▶ ACTION ITEM: Omit the pictures, then write out every entry exactly as it reads.

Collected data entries
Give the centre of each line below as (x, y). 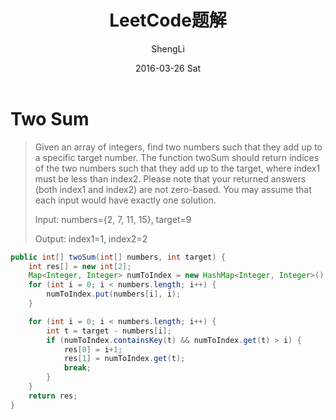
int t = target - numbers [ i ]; (109, 331)
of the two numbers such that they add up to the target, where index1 (177, 168)
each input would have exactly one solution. (125, 200)
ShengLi (168, 48)
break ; (77, 368)
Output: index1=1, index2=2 (91, 238)
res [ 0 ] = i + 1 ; (93, 349)
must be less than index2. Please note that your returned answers (170, 178)
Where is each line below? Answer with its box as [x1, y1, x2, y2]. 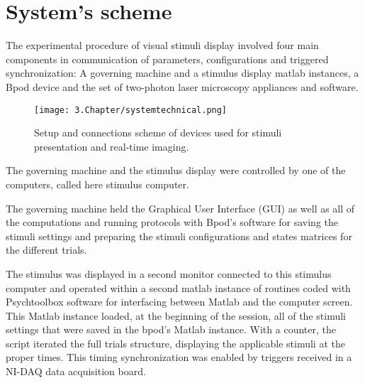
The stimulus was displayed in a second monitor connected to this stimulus [6, 266, 332, 281]
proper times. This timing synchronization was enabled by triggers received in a [6, 350, 352, 365]
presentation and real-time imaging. [34, 139, 189, 153]
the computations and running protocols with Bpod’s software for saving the [6, 215, 338, 230]
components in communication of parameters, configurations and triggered [6, 51, 329, 66]
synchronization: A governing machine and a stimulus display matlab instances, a [6, 65, 359, 80]
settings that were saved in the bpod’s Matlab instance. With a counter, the [6, 322, 336, 337]
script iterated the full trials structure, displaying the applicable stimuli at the [6, 335, 345, 350]
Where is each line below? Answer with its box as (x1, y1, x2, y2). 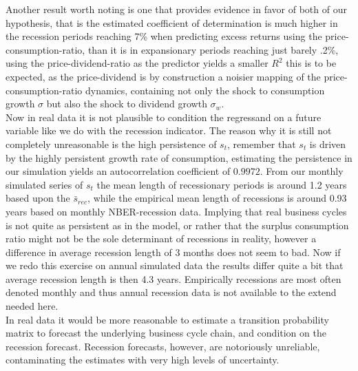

▶ SOLUTION:
Give the centre of each line below as (x, y). 
int t = target - numbers [ i ]; (109, 331)
of the two numbers such that they add up to the target, where index1 (177, 168)
each input would have exactly one solution. (125, 200)
ShengLi (168, 48)
break ; (77, 368)
Output: index1=1, index2=2 (91, 238)
res [ 0 ] = i + 1 ; (93, 349)
must be less than index2. Please note that your returned answers (170, 178)
Where is each line below? Answer with its box as [x1, y1, x2, y2]. 
The stimulus was displayed in a second monitor connected to this stimulus [6, 266, 332, 281]
proper times. This timing synchronization was enabled by triggers received in a [6, 350, 352, 365]
presentation and real-time imaging. [34, 139, 189, 153]
the computations and running protocols with Bpod’s software for saving the [6, 215, 338, 230]
components in communication of parameters, configurations and triggered [6, 51, 329, 66]
synchronization: A governing machine and a stimulus display matlab instances, a [6, 65, 359, 80]
settings that were saved in the bpod’s Matlab instance. With a counter, the [6, 322, 336, 337]
script iterated the full trials structure, displaying the applicable stimuli at the [6, 335, 345, 350]
Where is each line below? Answer with its box as (x1, y1, x2, y2). 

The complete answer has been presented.